### Try it
What is needed is an exact copy of all the data.

Start of Recorded data

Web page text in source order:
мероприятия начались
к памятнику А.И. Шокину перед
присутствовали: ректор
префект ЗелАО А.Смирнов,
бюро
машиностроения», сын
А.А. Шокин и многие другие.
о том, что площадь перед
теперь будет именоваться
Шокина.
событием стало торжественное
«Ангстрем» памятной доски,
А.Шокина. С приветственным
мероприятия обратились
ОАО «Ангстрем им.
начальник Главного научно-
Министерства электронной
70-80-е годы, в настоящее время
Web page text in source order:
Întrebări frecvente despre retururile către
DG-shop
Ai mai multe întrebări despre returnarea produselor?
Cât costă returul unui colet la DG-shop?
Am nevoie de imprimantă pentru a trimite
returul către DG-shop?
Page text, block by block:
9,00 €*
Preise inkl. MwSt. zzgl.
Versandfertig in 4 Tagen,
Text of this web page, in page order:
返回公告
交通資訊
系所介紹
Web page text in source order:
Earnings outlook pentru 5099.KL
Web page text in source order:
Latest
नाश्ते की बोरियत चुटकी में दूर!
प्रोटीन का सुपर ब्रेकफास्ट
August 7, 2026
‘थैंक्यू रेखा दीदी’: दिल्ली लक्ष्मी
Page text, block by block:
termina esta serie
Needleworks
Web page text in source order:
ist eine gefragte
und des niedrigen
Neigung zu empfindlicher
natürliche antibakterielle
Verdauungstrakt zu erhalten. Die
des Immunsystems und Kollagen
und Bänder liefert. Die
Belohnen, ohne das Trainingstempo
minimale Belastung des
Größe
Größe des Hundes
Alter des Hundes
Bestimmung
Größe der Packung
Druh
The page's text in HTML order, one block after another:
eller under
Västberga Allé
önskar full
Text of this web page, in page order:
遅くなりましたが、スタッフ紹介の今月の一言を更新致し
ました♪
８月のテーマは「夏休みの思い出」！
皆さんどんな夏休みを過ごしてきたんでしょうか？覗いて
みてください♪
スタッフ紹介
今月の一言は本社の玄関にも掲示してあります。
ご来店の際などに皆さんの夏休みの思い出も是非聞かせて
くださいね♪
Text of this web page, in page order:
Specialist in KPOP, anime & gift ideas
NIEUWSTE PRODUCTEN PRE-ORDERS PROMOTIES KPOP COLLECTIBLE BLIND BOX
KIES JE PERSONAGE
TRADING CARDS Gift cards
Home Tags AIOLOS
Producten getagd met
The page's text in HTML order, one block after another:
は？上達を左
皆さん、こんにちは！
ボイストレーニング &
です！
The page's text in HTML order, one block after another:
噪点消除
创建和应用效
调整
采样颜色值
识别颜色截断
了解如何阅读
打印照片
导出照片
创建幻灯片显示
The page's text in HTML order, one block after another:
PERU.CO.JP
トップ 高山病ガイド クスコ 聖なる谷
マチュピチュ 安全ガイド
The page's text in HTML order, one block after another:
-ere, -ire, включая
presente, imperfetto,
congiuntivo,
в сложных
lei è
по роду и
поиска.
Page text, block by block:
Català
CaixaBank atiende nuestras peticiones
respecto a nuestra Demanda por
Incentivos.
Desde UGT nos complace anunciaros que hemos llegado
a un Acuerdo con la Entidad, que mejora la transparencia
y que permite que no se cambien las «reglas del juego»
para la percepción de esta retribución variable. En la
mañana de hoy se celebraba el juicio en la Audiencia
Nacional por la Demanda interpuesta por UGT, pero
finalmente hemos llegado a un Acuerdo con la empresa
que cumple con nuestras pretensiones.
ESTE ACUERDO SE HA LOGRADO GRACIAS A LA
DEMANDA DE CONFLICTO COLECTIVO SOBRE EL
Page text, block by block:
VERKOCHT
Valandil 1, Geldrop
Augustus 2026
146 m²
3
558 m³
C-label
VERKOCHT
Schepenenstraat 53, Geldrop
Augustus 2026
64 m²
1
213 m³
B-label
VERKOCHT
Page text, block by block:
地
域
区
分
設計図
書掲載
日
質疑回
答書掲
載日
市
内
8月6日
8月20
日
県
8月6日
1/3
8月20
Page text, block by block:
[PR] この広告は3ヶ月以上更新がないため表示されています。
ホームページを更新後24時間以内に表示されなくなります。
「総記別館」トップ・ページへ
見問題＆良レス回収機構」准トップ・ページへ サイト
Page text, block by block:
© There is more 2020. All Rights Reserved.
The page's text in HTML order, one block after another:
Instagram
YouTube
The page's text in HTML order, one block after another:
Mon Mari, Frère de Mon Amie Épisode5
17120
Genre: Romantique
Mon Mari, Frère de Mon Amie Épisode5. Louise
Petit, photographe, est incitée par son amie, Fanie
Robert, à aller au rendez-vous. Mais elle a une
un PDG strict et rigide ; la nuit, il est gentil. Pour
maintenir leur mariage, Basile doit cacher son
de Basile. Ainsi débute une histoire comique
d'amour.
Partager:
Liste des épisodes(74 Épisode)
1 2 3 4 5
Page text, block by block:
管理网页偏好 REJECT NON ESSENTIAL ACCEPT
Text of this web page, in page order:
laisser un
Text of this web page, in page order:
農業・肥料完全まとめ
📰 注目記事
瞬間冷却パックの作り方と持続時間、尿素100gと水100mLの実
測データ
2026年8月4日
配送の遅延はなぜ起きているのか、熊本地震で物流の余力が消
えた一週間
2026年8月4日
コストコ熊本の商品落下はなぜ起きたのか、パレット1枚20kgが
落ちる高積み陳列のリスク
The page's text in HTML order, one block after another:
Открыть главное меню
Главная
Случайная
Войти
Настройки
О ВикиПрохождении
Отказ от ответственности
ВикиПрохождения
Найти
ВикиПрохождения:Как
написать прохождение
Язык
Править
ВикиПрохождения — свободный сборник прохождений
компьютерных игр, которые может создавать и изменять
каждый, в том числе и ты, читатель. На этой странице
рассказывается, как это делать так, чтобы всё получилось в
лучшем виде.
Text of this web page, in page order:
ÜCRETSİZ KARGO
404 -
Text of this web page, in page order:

End of Recorded data

### Written solution
Web page text in source order:
мероприятия начались
к памятнику А.И. Шокину перед
присутствовали: ректор
префект ЗелАО А.Смирнов,
бюро
машиностроения», сын
А.А. Шокин и многие другие.
о том, что площадь перед
теперь будет именоваться
Шокина.
событием стало торжественное
«Ангстрем» памятной доски,
А.Шокина. С приветственным
мероприятия обратились
ОАО «Ангстрем им.
начальник Главного научно-
Министерства электронной
70-80-е годы, в настоящее время
Web page text in source order:
Întrebări frecvente despre retururile către
DG-shop
Ai mai multe întrebări despre returnarea produselor?
Cât costă returul unui colet la DG-shop?
Am nevoie de imprimantă pentru a trimite
returul către DG-shop?
Page text, block by block:
9,00 €*
Preise inkl. MwSt. zzgl.
Versandfertig in 4 Tagen,
Text of this web page, in page order:
返回公告
交通資訊
系所介紹
Web page text in source order:
Earnings outlook pentru 5099.KL
Web page text in source order:
Latest
नाश्ते की बोरियत चुटकी में दूर!
प्रोटीन का सुपर ब्रेकफास्ट
August 7, 2026
‘थैंक्यू रेखा दीदी’: दिल्ली लक्ष्मी
Page text, block by block:
termina esta serie
Needleworks
Web page text in source order:
ist eine gefragte
und des niedrigen
Neigung zu empfindlicher
natürliche antibakterielle
Verdauungstrakt zu erhalten. Die
des Immunsystems und Kollagen
und Bänder liefert. Die
Belohnen, ohne das Trainingstempo
minimale Belastung des
Größe
Größe des Hundes
Alter des Hundes
Bestimmung
Größe der Packung
Druh
The page's text in HTML order, one block after another:
eller under
Västberga Allé
önskar full
Text of this web page, in page order:
遅くなりましたが、スタッフ紹介の今月の一言を更新致し
ました♪
８月のテーマは「夏休みの思い出」！
皆さんどんな夏休みを過ごしてきたんでしょうか？覗いて
みてください♪
スタッフ紹介
今月の一言は本社の玄関にも掲示してあります。
ご来店の際などに皆さんの夏休みの思い出も是非聞かせて
くださいね♪
Text of this web page, in page order:
Specialist in KPOP, anime & gift ideas
NIEUWSTE PRODUCTEN PRE-ORDERS PROMOTIES KPOP COLLECTIBLE BLIND BOX
KIES JE PERSONAGE
TRADING CARDS Gift cards
Home Tags AIOLOS
Producten getagd met
The page's text in HTML order, one block after another:
は？上達を左
皆さん、こんにちは！
ボイストレーニング &
です！
The page's text in HTML order, one block after another:
噪点消除
创建和应用效
调整
采样颜色值
识别颜色截断
了解如何阅读
打印照片
导出照片
创建幻灯片显示
The page's text in HTML order, one block after another:
PERU.CO.JP
トップ 高山病ガイド クスコ 聖なる谷
マチュピチュ 安全ガイド
The page's text in HTML order, one block after another:
-ere, -ire, включая
presente, imperfetto,
congiuntivo,
в сложных
lei è
по роду и
поиска.
Page text, block by block:
Català
CaixaBank atiende nuestras peticiones
respecto a nuestra Demanda por
Incentivos.
Desde UGT nos complace anunciaros que hemos llegado
a un Acuerdo con la Entidad, que mejora la transparencia
y que permite que no se cambien las «reglas del juego»
para la percepción de esta retribución variable. En la
mañana de hoy se celebraba el juicio en la Audiencia
Nacional por la Demanda interpuesta por UGT, pero
finalmente hemos llegado a un Acuerdo con la empresa
que cumple con nuestras pretensiones.
ESTE ACUERDO SE HA LOGRADO GRACIAS A LA
DEMANDA DE CONFLICTO COLECTIVO SOBRE EL
Page text, block by block:
VERKOCHT
Valandil 1, Geldrop
Augustus 2026
146 m²
3
558 m³
C-label
VERKOCHT
Schepenenstraat 53, Geldrop
Augustus 2026
64 m²
1
213 m³
B-label
VERKOCHT
Page text, block by block:
地
域
区
分
設計図
書掲載
日
質疑回
答書掲
載日
市
内
8月6日
8月20
日
県
8月6日
1/3
8月20
Page text, block by block:
[PR] この広告は3ヶ月以上更新がないため表示されています。
ホームページを更新後24時間以内に表示されなくなります。
「総記別館」トップ・ページへ
見問題＆良レス回収機構」准トップ・ページへ サイト
Page text, block by block:
© There is more 2020. All Rights Reserved.
The page's text in HTML order, one block after another:
Instagram
YouTube
The page's text in HTML order, one block after another:
Mon Mari, Frère de Mon Amie Épisode5
17120
Genre: Romantique
Mon Mari, Frère de Mon Amie Épisode5. Louise
Petit, photographe, est incitée par son amie, Fanie
Robert, à aller au rendez-vous. Mais elle a une
un PDG strict et rigide ; la nuit, il est gentil. Pour
maintenir leur mariage, Basile doit cacher son
de Basile. Ainsi débute une histoire comique
d'amour.
Partager:
Liste des épisodes(74 Épisode)
1 2 3 4 5
Page text, block by block:
管理网页偏好 REJECT NON ESSENTIAL ACCEPT
Text of this web page, in page order:
laisser un
Text of this web page, in page order:
農業・肥料完全まとめ
📰 注目記事
瞬間冷却パックの作り方と持続時間、尿素100gと水100mLの実
測データ
2026年8月4日
配送の遅延はなぜ起きているのか、熊本地震で物流の余力が消
えた一週間
2026年8月4日
コストコ熊本の商品落下はなぜ起きたのか、パレット1枚20kgが
落ちる高積み陳列のリスク
The page's text in HTML order, one block after another:
Открыть главное меню
Главная
Случайная
Войти
Настройки
О ВикиПрохождении
Отказ от ответственности
ВикиПрохождения
Найти
ВикиПрохождения:Как
написать прохождение
Язык
Править
ВикиПрохождения — свободный сборник прохождений
компьютерных игр, которые может создавать и изменять
каждый, в том числе и ты, читатель. На этой странице
рассказывается, как это делать так, чтобы всё получилось в
лучшем виде.
Text of this web page, in page order:
ÜCRETSİZ KARGO
404 -
Text of this web page, in page order:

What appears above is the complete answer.